Almost all of the cast give performances that conform to the typical style of Mann’s characters. The filmmaker’s cops and crooks use a low register, keep emotion out of their voices and load their conversations with dense job-specific jargon. They don’t shout, they don’t scrap and they don’t chat about what they watched on TV last night. De Niro, Kilmer, Sizemore and Voight have all given loud performances elsewhere, but in Heat they’re conditioned into subdued bluntness. Al Pacino is the exception. In a world of murmured sentiments and quiet scheming, he brings his blistering Tony Montana energy, hooting and hollering at full volume as his eyes bulge out of their sockets. Vincent Hanna is manic and intimidating, regularly using his unhinged ranting to shellshock crooks and informants into submission. This cop is a raging bully with a hair-trigger temper and a restless eye, making the pains of his personal life the fuel for his dangerous work. Before anyone can try to mislead him or threaten him, Hanna spooks them witless.

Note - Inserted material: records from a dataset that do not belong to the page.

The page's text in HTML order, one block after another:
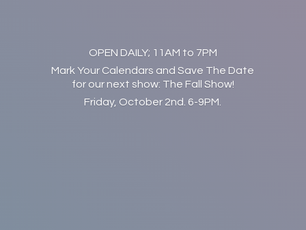
OPEN DAILY; 11AM to 7PM
Mark Your Calendars and Save The Date
for our next show: The Fall Show!
Friday, October 2nd. 6-9PM.
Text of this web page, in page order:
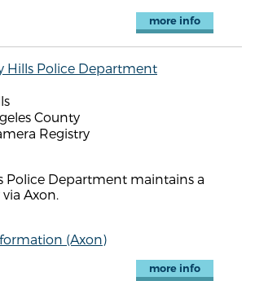
more info
Hills Police Department
County
Registry
Police Department maintains a
Axon.
(Axon)
more info
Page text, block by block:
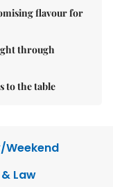
flavour for
through
to the table
Weekend
Law
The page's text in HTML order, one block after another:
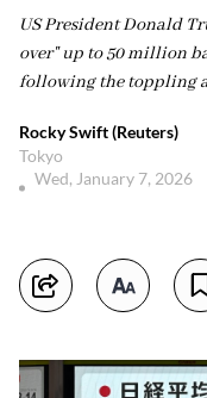
US President Donald
over" up to 50 million
following the toppling
Rocky Swift (Reuters)
Tokyo
Wed, January 7, 2026
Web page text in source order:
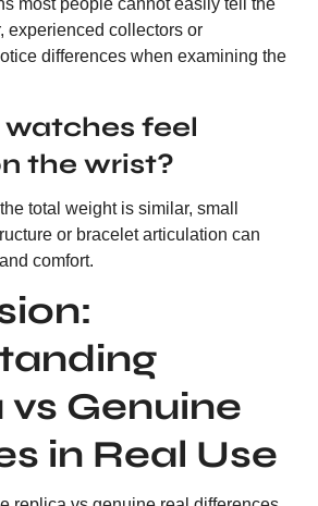
most people cannot easily tell the
experienced collectors or
differences when examining the
feel
the wrist?
total weight is similar, small
or bracelet articulation can
comfort.
Genuine
in Real Use
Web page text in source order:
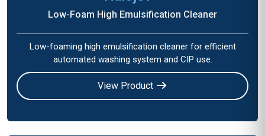
Low-Foam High Emulsification Cleaner
Low-foaming high emulsification cleaner for efficient
automated washing system and CIP use.
View Product
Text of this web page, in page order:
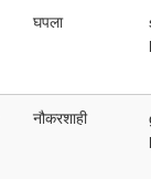
घपला
नौकरशाही
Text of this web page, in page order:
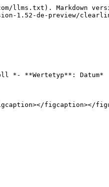
llms.txt). Markdown
1.52-de-preview/
*- **Wertetyp**: Datum*
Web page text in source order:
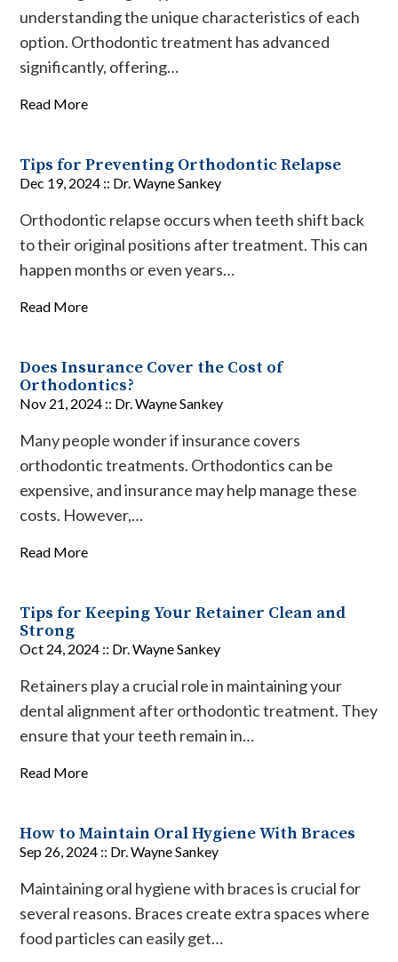
understanding the unique characteristics of each
option. Orthodontic treatment has advanced
significantly, offering…
Read More
Tips for Preventing Orthodontic Relapse
Dec 19, 2024 :: Dr. Wayne Sankey
Orthodontic relapse occurs when teeth shift back
to their original positions after treatment. This can
happen months or even years…
Read More
Does Insurance Cover the Cost of
Orthodontics?
Nov 21, 2024 :: Dr. Wayne Sankey
Many people wonder if insurance covers
orthodontic treatments. Orthodontics can be
expensive, and insurance may help manage these
costs. However,…
Read More
Tips for Keeping Your Retainer Clean and
Strong
Oct 24, 2024 :: Dr. Wayne Sankey
Retainers play a crucial role in maintaining your
dental alignment after orthodontic treatment. They
ensure that your teeth remain in…
Read More
How to Maintain Oral Hygiene With Braces
Sep 26, 2024 :: Dr. Wayne Sankey
Maintaining oral hygiene with braces is crucial for
several reasons. Braces create extra spaces where
food particles can easily get…
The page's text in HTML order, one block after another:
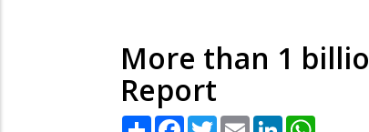
More than 1
Report
Share Facebook
TwitterEmail LinkedIn
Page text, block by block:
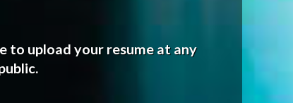
to upload your resume at any
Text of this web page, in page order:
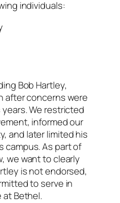
individuals:
Bob Hartley,
after concerns were
We restricted
informed our
and later limited his
campus. As part of
we want to clearly
is not endorsed,
to serve in
Bethel.

Beyond their superb attention to detail and show-stopping action set pieces, Mann’s films are defined by their potent sense of atmosphere. Heat is filled with a constant sense of yearning, a constant sense of ache. It’s there in De Niro’s lonely stare out across the Pacific ocean and his quiet dream of night-time in Fiji. It’s there in Kilmer’s tarnished but relentless commitment to his character’s wife, Charlene: “For me the sun rises and sets with her, man.” It’s there in Eady’s final crestfallen glance out into the darkness. It’s there when the hopeful smile fades from Kilmer’s face. It’s there when two men hold hands, one living and the other taking his last breath. The film’s great success rests in its profound combination of repressed emotion and technical perfectionism. Every robber has an extensive vocabulary, but it relates exclusively to their work. In moments of realisation and devastation, very few words are said, and silence fills the void. The emotion is understated but overwhelming. Much as I admire the gonzo excess of Pacino’s performance, his fits of comic rage do rub up against the film’s gorgeously sombre tone.
I revisited Heat after learning of Val Kilmer’s death. Chris Shiherlis is the role that I’ll always remember him for: the pinnacle of his screen performances. Kilmer’s character is a tragic figure, a broken romantic who winds up the haunted survivor of a vicious bloodbath. Chris speaks few words and he has a tendency to mumble his way through conversations about his feelings and failings, like a child coughing up a secret. Kilmer’s slightly petulant performance is note-perfect. It’s strange to think that he was the film’s commercial hook, the sexy youthful face that would appeal to the Top Gun and Batman Forever crowd. Pacino and De Niro are the reliable top-billed stars, but it’s the film’s supporting cast that give Mann’s world a sharp texture and make it buzz with life. Over time, Tom Sizemore’s wonderfully understated supporting role as intimidating heavy Michael Cherrito emerges as the keystone supporting the entire structure. Heat is Michael Mann’s Godfather, his Magnolia, his Hamlet. All of the artist’s positive qualities are present and in abundance.